* _PROBLEM STATEMENT_
Out of the listing below, copy every line that carries the string "order".

* _EXTRACTED RECORDS_
▶

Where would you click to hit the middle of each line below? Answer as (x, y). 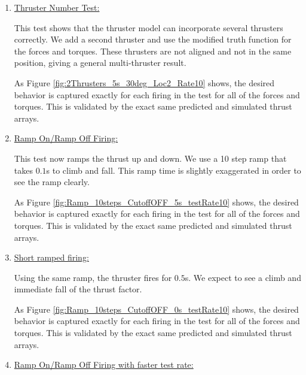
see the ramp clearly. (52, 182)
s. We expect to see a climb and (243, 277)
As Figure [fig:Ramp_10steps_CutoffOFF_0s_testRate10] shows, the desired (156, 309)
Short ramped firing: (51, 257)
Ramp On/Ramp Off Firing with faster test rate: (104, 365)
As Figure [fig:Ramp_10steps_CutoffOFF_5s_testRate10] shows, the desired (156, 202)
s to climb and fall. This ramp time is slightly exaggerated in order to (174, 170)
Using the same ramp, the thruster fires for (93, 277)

◀
▶

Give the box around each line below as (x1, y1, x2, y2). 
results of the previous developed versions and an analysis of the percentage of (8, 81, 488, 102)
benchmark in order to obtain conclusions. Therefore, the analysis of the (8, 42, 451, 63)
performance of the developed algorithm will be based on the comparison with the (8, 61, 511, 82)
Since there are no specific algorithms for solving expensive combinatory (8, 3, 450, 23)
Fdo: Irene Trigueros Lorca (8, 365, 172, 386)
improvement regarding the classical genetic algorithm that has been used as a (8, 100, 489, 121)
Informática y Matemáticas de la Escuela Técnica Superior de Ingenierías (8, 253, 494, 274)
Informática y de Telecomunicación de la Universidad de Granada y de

◀
▶

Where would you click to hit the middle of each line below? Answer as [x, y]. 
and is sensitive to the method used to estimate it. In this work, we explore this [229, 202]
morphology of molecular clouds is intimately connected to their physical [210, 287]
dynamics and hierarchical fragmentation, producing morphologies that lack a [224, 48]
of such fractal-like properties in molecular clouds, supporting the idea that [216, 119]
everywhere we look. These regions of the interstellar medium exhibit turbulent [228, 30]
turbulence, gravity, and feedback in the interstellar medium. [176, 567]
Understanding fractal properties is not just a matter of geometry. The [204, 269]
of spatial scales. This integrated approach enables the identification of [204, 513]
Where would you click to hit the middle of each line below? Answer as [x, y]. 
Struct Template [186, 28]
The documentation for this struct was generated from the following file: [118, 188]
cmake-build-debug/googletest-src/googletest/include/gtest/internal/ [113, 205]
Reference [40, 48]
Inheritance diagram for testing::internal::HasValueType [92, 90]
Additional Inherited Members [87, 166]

◀

* _WRITTEN RESPONSE_
s to climb and fall. This ramp time is slightly exaggerated in order to (174, 170)
benchmark in order to obtain conclusions. Therefore, the analysis of the (8, 42, 451, 63)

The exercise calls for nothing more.